La chiesa italiana terrà a novembre il V convegno nazionale. Il primo fu a Roma, su evangelizzazione e promozione umana. Era il 1976, in un clima ancora pienamente conciliare, pur già con delle rughe. Poi ci fu Loreto nel 1985. Ricordo lo sconcerto di molti, la tirata d’orecchi all’Azione cattolica e al suo presidente Alberto Monticone. Iniziava un tempo difficile, un tempo diverso. Un clima diverso. Poi Palermo nel 1995, con una qualche ripresa. Poi Verona nel 2006, con una chiesa italiana certo partecipata ma piuttosto divisa, con un suo “progetto culturale” che aveva continuato a suscitare non pochi dubbi. Proprio all’indomani di Verona, sorse una rete di gruppi ecclesiali e di riviste intenzionate a percorrere una via più strettamente evangelica e più libera e dialogica per essere chiesa nel nostro Paese (“Il Vangelo che abbiamo ricevuto”). A seguire sono sorte molte altre iniziative, da quella di Gigi Pedrazzi per ripercorrere la genesi e lo svolgimento del concilio Vaticano II, alla rete dei Viandanti per dare spazio a quel laicato che in passato era stato criticato per voler essere “adulto”, al raggruppamento “Chiesa di tutti, chiesa dei poveri”che ha posto l’istanza di una riforma della chiesa richiamandosi all’intuizione giovannea di una chiesa rigenerata a contatto con la povertà.
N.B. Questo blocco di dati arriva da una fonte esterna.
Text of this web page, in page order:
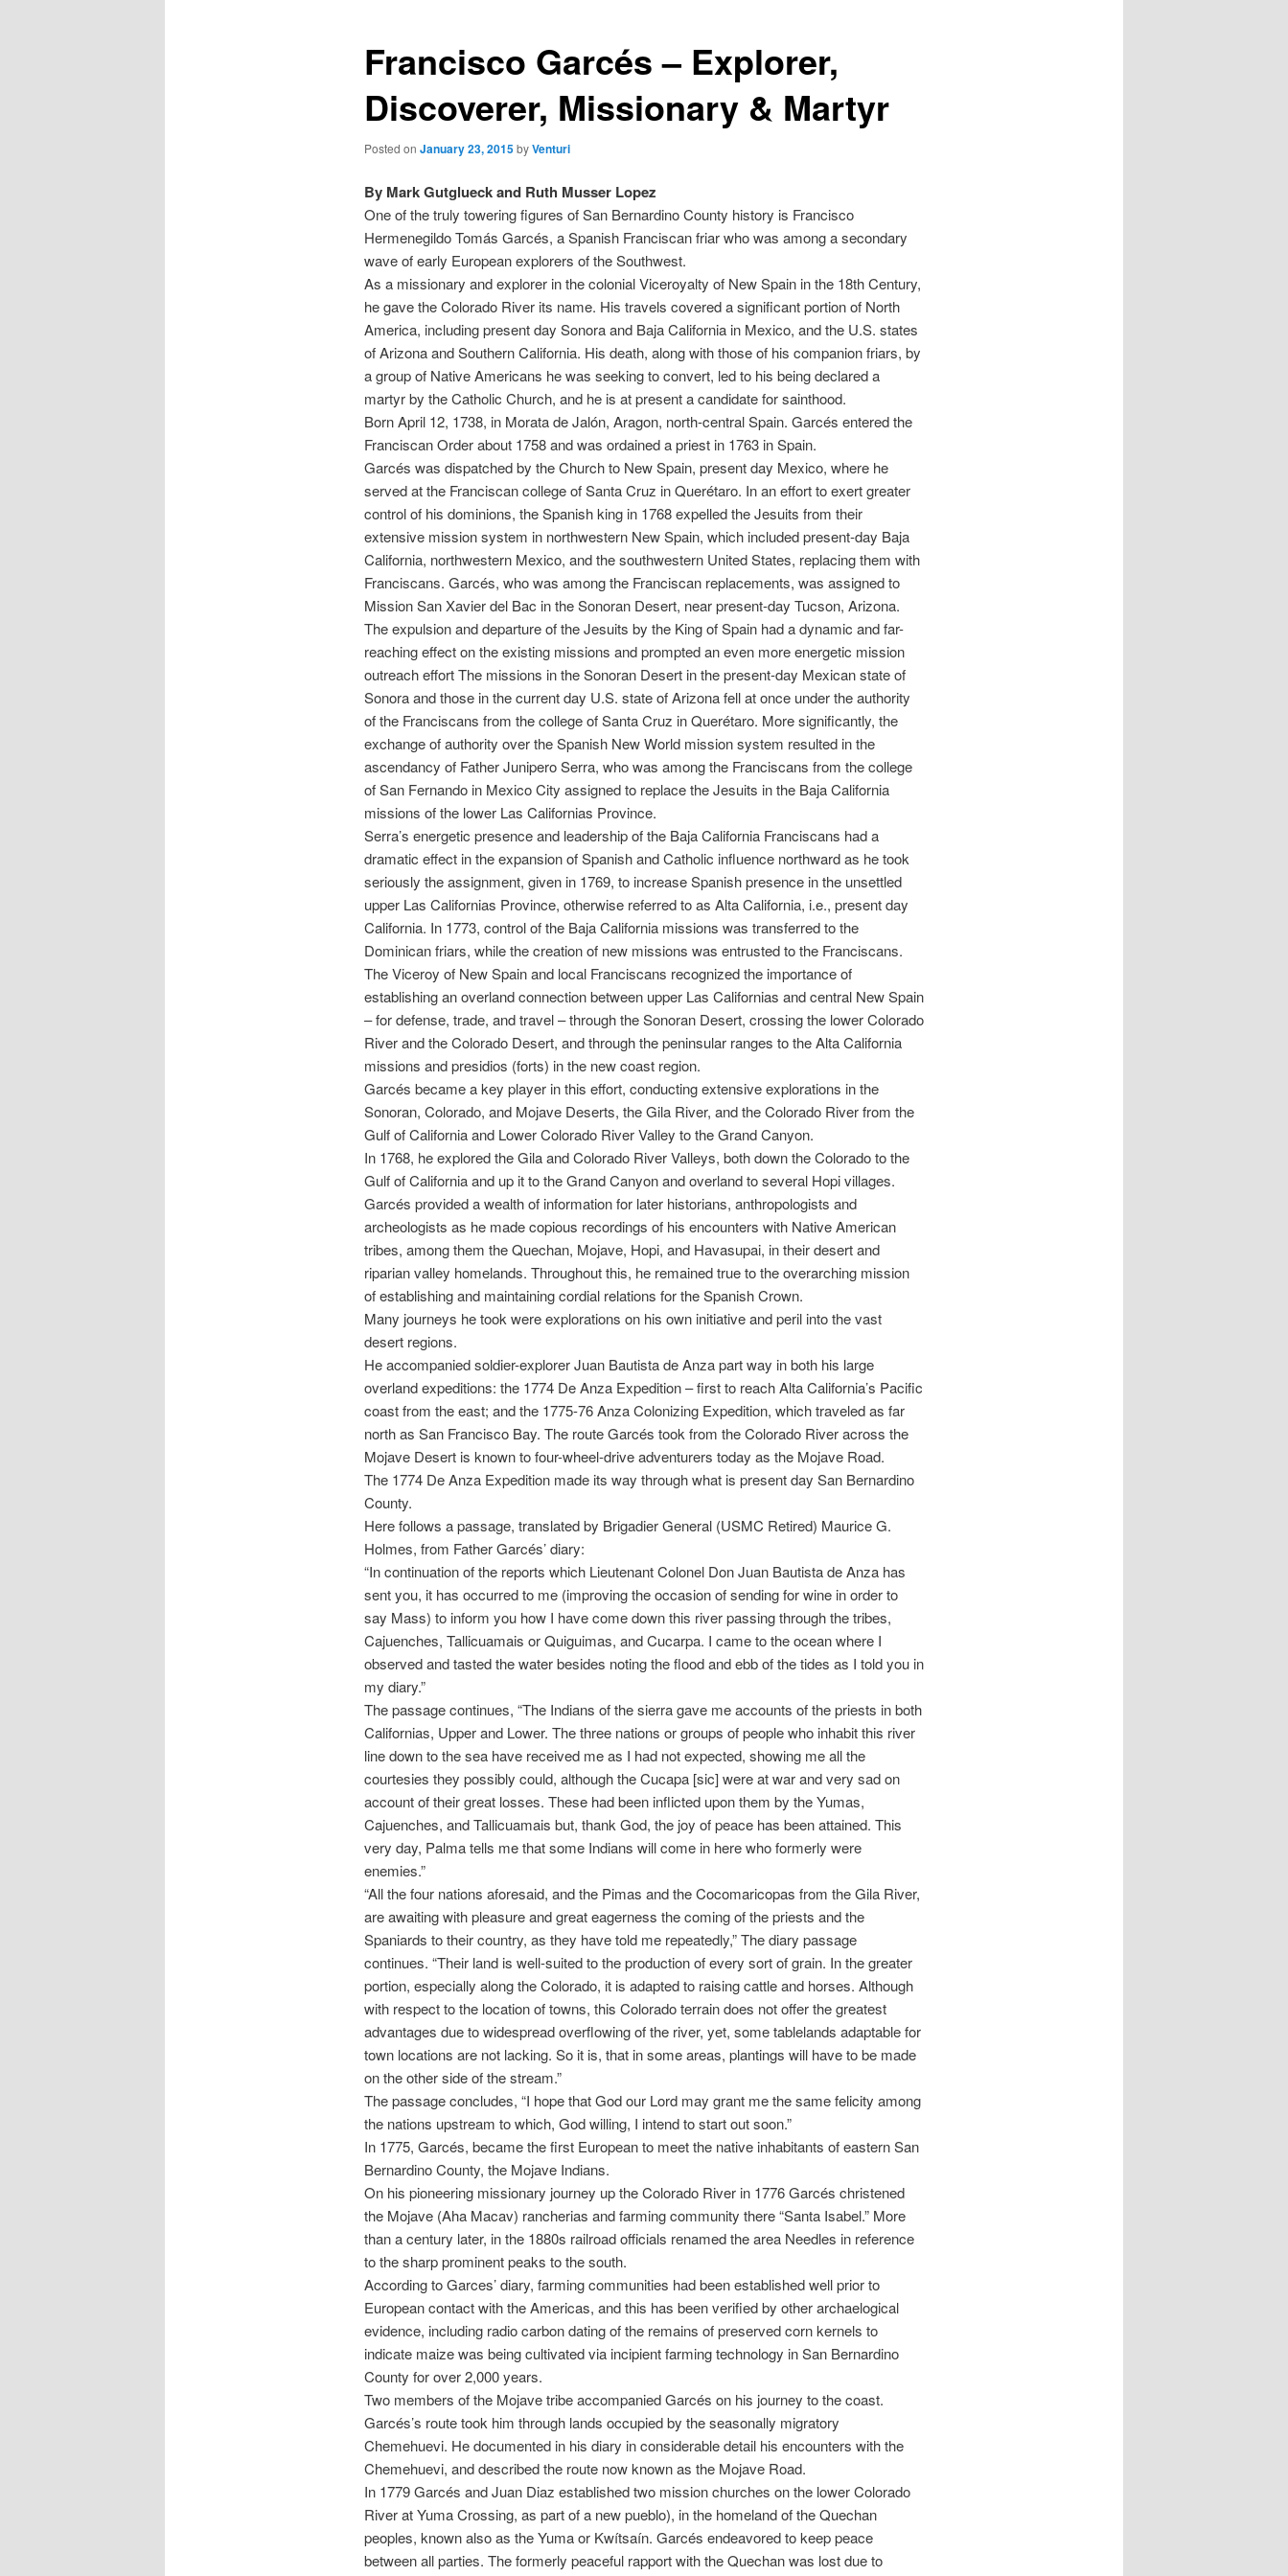
Francisco Garcés – Explorer,
Discoverer, Missionary & Martyr
Posted on January 23, 2015byVenturi
By Mark Gutglueck and Ruth Musser Lopez
One of the truly towering figures of San Bernardino County history is Francisco
Hermenegildo Tomás Garcés, a Spanish Franciscan friar who was among a secondary
wave of early European explorers of the Southwest.
As a missionary and explorer in the colonial Viceroyalty of New Spain in the 18th Century,
he gave the Colorado River its name. His travels covered a significant portion of North
America, including present day Sonora and Baja California in Mexico, and the U.S. states
of Arizona and Southern California. His death, along with those of his companion friars, by
a group of Native Americans he was seeking to convert, led to his being declared a
martyr by the Catholic Church, and he is at present a candidate for sainthood.
Born April 12, 1738, in Morata de Jalón, Aragon, north-central Spain. Garcés entered the
Franciscan Order about 1758 and was ordained a priest in 1763 in Spain.
Garcés was dispatched by the Church to New Spain, present day Mexico, where he
served at the Franciscan college of Santa Cruz in Querétaro. In an effort to exert greater
control of his dominions, the Spanish king in 1768 expelled the Jesuits from their
extensive mission system in northwestern New Spain, which included present-day Baja
California, northwestern Mexico, and the southwestern United States, replacing them with
Franciscans. Garcés, who was among the Franciscan replacements, was assigned to
Mission San Xavier del Bac in the Sonoran Desert, near present-day Tucson, Arizona.
The expulsion and departure of the Jesuits by the King of Spain had a dynamic and far-
reaching effect on the existing missions and prompted an even more energetic mission
outreach effort The missions in the Sonoran Desert in the present-day Mexican state of
Sonora and those in the current day U.S. state of Arizona fell at once under the authority
of the Franciscans from the college of Santa Cruz in Querétaro. More significantly, the
exchange of authority over the Spanish New World mission system resulted in the
ascendancy of Father Junipero Serra, who was among the Franciscans from the college
of San Fernando in Mexico City assigned to replace the Jesuits in the Baja California
missions of the lower Las Californias Province.
Serra’s energetic presence and leadership of the Baja California Franciscans had a
dramatic effect in the expansion of Spanish and Catholic influence northward as he took
seriously the assignment, given in 1769, to increase Spanish presence in the unsettled
upper Las Californias Province, otherwise referred to as Alta California, i.e., present day
California. In 1773, control of the Baja California missions was transferred to the
Dominican friars, while the creation of new missions was entrusted to the Franciscans.
The Viceroy of New Spain and local Franciscans recognized the importance of
establishing an overland connection between upper Las Californias and central New Spain
– for defense, trade, and travel – through the Sonoran Desert, crossing the lower Colorado
River and the Colorado Desert, and through the peninsular ranges to the Alta California
missions and presidios (forts) in the new coast region.
Garcés became a key player in this effort, conducting extensive explorations in the
Sonoran, Colorado, and Mojave Deserts, the Gila River, and the Colorado River from the
Gulf of California and Lower Colorado River Valley to the Grand Canyon.
In 1768, he explored the Gila and Colorado River Valleys, both down the Colorado to the
Gulf of California and up it to the Grand Canyon and overland to several Hopi villages.
Garcés provided a wealth of information for later historians, anthropologists and
archeologists as he made copious recordings of his encounters with Native American
tribes, among them the Quechan, Mojave, Hopi, and Havasupai, in their desert and
riparian valley homelands. Throughout this, he remained true to the overarching mission
of establishing and maintaining cordial relations for the Spanish Crown.
Many journeys he took were explorations on his own initiative and peril into the vast
desert regions.
He accompanied soldier-explorer Juan Bautista de Anza part way in both his large
overland expeditions: the 1774 De Anza Expedition – first to reach Alta California’s Pacific
coast from the east; and the 1775-76 Anza Colonizing Expedition, which traveled as far
north as San Francisco Bay. The route Garcés took from the Colorado River across the
Mojave Desert is known to four-wheel-drive adventurers today as the Mojave Road.
The 1774 De Anza Expedition made its way through what is present day San Bernardino
County.
Here follows a passage, translated by Brigadier General (USMC Retired) Maurice G.
Holmes, from Father Garcés’ diary:
“In continuation of the reports which Lieutenant Colonel Don Juan Bautista de Anza has
sent you, it has occurred to me (improving the occasion of sending for wine in order to
say Mass) to inform you how I have come down this river passing through the tribes,
Cajuenches, Tallicuamais or Quiguimas, and Cucarpa. I came to the ocean where I
observed and tasted the water besides noting the flood and ebb of the tides as I told you in
my diary.”
The passage continues, “The Indians of the sierra gave me accounts of the priests in both
Californias, Upper and Lower. The three nations or groups of people who inhabit this river
line down to the sea have received me as I had not expected, showing me all the
courtesies they possibly could, although the Cucapa [sic] were at war and very sad on
account of their great losses. These had been inflicted upon them by the Yumas,
Cajuenches, and Tallicuamais but, thank God, the joy of peace has been attained. This
very day, Palma tells me that some Indians will come in here who formerly were
enemies.”
“All the four nations aforesaid, and the Pimas and the Cocomaricopas from the Gila River,
are awaiting with pleasure and great eagerness the coming of the priests and the
Spaniards to their country, as they have told me repeatedly,” The diary passage
continues. “Their land is well-suited to the production of every sort of grain. In the greater
portion, especially along the Colorado, it is adapted to raising cattle and horses. Although
with respect to the location of towns, this Colorado terrain does not offer the greatest
advantages due to widespread overflowing of the river, yet, some tablelands adaptable for
town locations are not lacking. So it is, that in some areas, plantings will have to be made
on the other side of the stream.”
The passage concludes, “I hope that God our Lord may grant me the same felicity among
the nations upstream to which, God willing, I intend to start out soon.”
In 1775, Garcés, became the first European to meet the native inhabitants of eastern San
Bernardino County, the Mojave Indians.
On his pioneering missionary journey up the Colorado River in 1776 Garcés christened
the Mojave (Aha Macav) rancherias and farming community there “Santa Isabel.” More
than a century later, in the 1880s railroad officials renamed the area Needles in reference
to the sharp prominent peaks to the south.
According to Garces’ diary, farming communities had been established well prior to
European contact with the Americas, and this has been verified by other archaelogical
evidence, including radio carbon dating of the remains of preserved corn kernels to
indicate maize was being cultivated via incipient farming technology in San Bernardino
County for over 2,000 years.
Two members of the Mojave tribe accompanied Garcés on his journey to the coast.
Garcés’s route took him through lands occupied by the seasonally migratory
Chemehuevi. He documented in his diary in considerable detail his encounters with the
Chemehuevi, and described the route now known as the Mojave Road.
In 1779 Garcés and Juan Diaz established two mission churches on the lower Colorado
River at Yuma Crossing, as part of a new pueblo), in the homeland of the Quechan
peoples, known also as the Yuma or Kwítsaín. Garcés endeavored to keep peace
between all parties. The formerly peaceful rapport with the Quechan was lost due to

La Traccia del V convegno della chiesa italiana, in programma a Firenze il prossimo novembre, resa nota da parecchi tempo (dicembre 2014) dal presidente del Comitato preparatorio, l’arcivescovo di Torino mons. Nosiglia, presenta accenti in parte nuovi rispetto al passato: uno stile più aperto, più dialogico, e la dichiarata intenzione di aprire un processo partecipativo. Del resto, si era avviato da poco il pontificato sorprendente di papa Bergoglio. Il titolo del convegno però – “In Gesù Cristo il nuovo umanesimo” – qualche perplessità l’ha suscitata; come pure l’intendimento della Traccia di esporre in sintesi “le linee guida dell’umanesimo cristiano”. Vi si coglie una certa dose di ampollosa autosufficienza. D’altra parte, in realtà, la chiesa italiana non sembra essersi mostrata, nel suo insieme, molto reattiva di fronte ai pungoli cui l’ha sottoposta papa Francesco. E dalla Curia vaticana sono venuti, com’è palese, segnali discordanti.
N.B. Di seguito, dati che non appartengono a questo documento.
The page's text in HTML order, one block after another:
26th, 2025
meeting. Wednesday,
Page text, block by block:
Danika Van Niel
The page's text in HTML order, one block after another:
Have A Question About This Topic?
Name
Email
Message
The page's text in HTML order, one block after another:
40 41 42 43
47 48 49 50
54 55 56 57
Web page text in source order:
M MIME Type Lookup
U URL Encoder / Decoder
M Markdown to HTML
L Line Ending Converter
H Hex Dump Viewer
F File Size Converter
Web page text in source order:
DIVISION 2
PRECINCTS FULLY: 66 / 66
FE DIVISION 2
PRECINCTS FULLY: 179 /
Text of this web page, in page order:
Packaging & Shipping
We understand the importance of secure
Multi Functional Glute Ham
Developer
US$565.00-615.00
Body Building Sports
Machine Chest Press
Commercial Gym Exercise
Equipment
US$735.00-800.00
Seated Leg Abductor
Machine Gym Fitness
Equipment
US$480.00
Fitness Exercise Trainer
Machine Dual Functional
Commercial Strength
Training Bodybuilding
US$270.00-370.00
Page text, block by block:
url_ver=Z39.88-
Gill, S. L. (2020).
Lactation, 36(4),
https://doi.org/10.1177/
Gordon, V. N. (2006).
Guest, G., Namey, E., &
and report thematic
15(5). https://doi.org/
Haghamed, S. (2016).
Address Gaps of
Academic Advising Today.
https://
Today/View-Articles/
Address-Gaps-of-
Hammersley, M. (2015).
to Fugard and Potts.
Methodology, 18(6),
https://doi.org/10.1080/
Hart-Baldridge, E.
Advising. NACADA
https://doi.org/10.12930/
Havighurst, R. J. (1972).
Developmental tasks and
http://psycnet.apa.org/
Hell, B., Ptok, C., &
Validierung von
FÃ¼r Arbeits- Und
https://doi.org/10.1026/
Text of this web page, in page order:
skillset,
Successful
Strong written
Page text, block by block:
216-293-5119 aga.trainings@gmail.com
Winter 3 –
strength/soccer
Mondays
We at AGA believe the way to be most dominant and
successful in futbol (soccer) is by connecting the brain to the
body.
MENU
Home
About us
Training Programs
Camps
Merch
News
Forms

In questa delicata transizione verso il convegno di Firenze, che si pone tra l’altro tra due eventi molto complessi e impegnativi (il Sinodo ordinario sulla famiglia di ottobre e l’apertura dell’Anno santo della misericordia a dicembre), la rivista Il Regno e il Gruppo Abele hanno organizzato un seminario tenutosi a Roma il 15 e 16 maggio, come contributo al convegno stesso (“Il Servo del Signore e l’umanità degli uomini”). Hanno collaborato alla sua realizzazione l’Azione cattolica italiana, la Caritas italiana, il CNCA (Consorzio nazionale delle cooperative di accoglienza), il Movimento dei Focolari e le Reti della Carità.
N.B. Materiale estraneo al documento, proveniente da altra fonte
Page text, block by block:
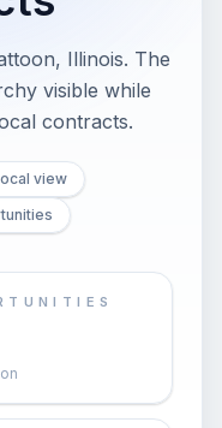
Illinois. The
visible while
contracts.
view
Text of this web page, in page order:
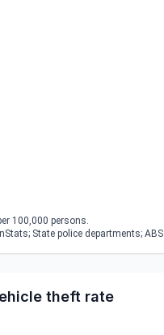
100,000 persons.
State police departments; ABS
theft rate
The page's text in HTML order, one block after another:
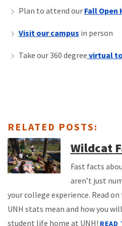
Plan to attend our Fall Open
Visit our campus in person
Take our 360 degree virtual
RELATED POSTS:
Wildcat
Fast facts
aren’t just
your college experience. Read
UNH stats mean and how you
student life home at UNH! READ
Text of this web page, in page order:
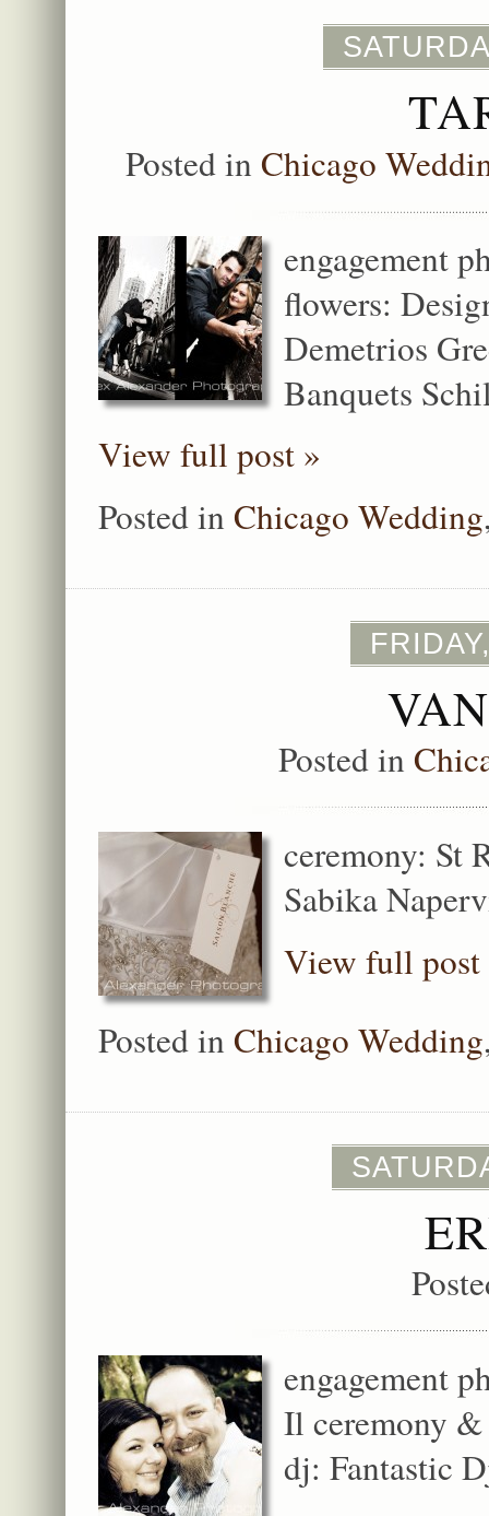
Posted in Chicago
engagement
flowers:
Demetrios
Banquets
View full post »
Posted in Chicago Wedding
Posted in
ceremony: St
Sabika
View full post
Posted in Chicago Wedding
engagement
Il ceremony
dj: Fantastic
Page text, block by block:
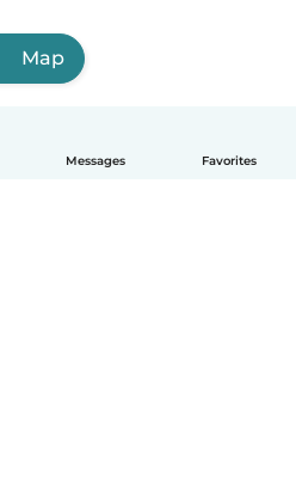
Messages Favorites
Map
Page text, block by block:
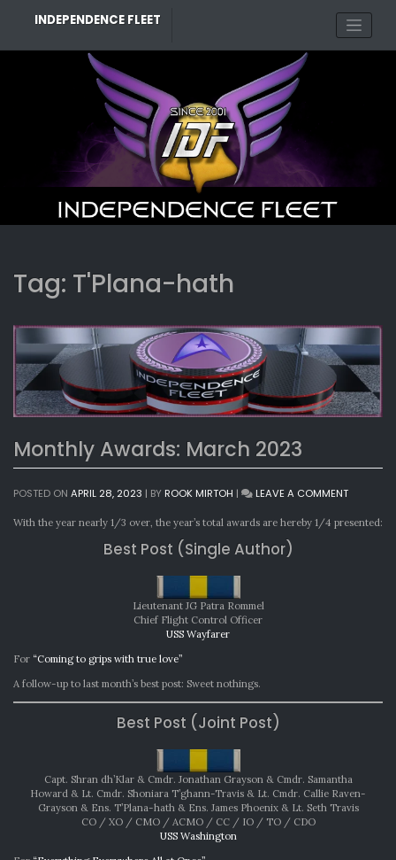
INDEPENDENCE FLEET
Tag: T'Plana-hath
Monthly Awards: March 2023
POSTED ON APRIL 28, 2023 | BY ROOK MIRTOH | LEAVE A COMMENTON
AWARDS:
With the year nearly 1/3 over, the year’s total awards are hereby 1/4 presented:
Best Post (Single Author)
Lieutenant JG Patra Rommel
Chief Flight Control Officer
USS Wayfarer
For “Coming to grips with true love”
A follow-up to last month’s best post: Sweet nothings.
Best Post (Joint Post)
Capt. Shran dh’Klar & Cmdr. Jonathan Grayson & Cmdr. Samantha
Howard & Lt. Cmdr. Shoniara T’ghann-Travis & Lt. Cmdr. Callie Raven-
Grayson & Ens. T’Plana-hath & Ens. James Phoenix & Lt. Seth Travis
CO / XO / CMO / ACMO / CC / IO / TO / CDO
USS Washington

Nel saluto introduttivo il segretario della Cei, Nunzio Galantino, dopo aver riconosciuto che il titolo del convegno di novembre a parecchi “ha fatto venire l’orticaria”, lo ha comunque difeso affermando che con esso si è voluto dire di non voler essere “silenti e disarmati verso un libertinismo che non è buono per nessuno” e di voler tornare a “prendersi cura dell’uomo”. Soprattutto mons. Galantino ha insistito, però, sulla volontà di non fare un convegno autoreferenziale, dall’alto in basso, in cui tutto è già scritto e deciso prima di cominciare. Ha detto che l’intenzione è anche quella di “trovare una quadra” dei due diversi indirizzi seguiti nel post-concilio, quello pastorale e quello culturale (qui il riferimento al discusso progetto culturale della lunga presidenza Ruini è parso evidente). E ha messo in evidenza il ruolo di papa Bergoglio nell’approccio al convegno della Cei: in particolare la sua scelta di fare visita a Prato prima di giungere a Firenze. La Prato multiculturale, la Prato della sofferenza e dei conflitti per il lavoro spesso nero e super sfruttato. Il fatto che papa Francesco, prima di arrivare a Firenze, passi per Prato, ha detto Galantino, è una “cifra interpretativa” del convegno di Firenze e delle cinque vie di conversione pastorale indicate nella Traccia (uscire, annunciare, abitare, educare, trasfigurare).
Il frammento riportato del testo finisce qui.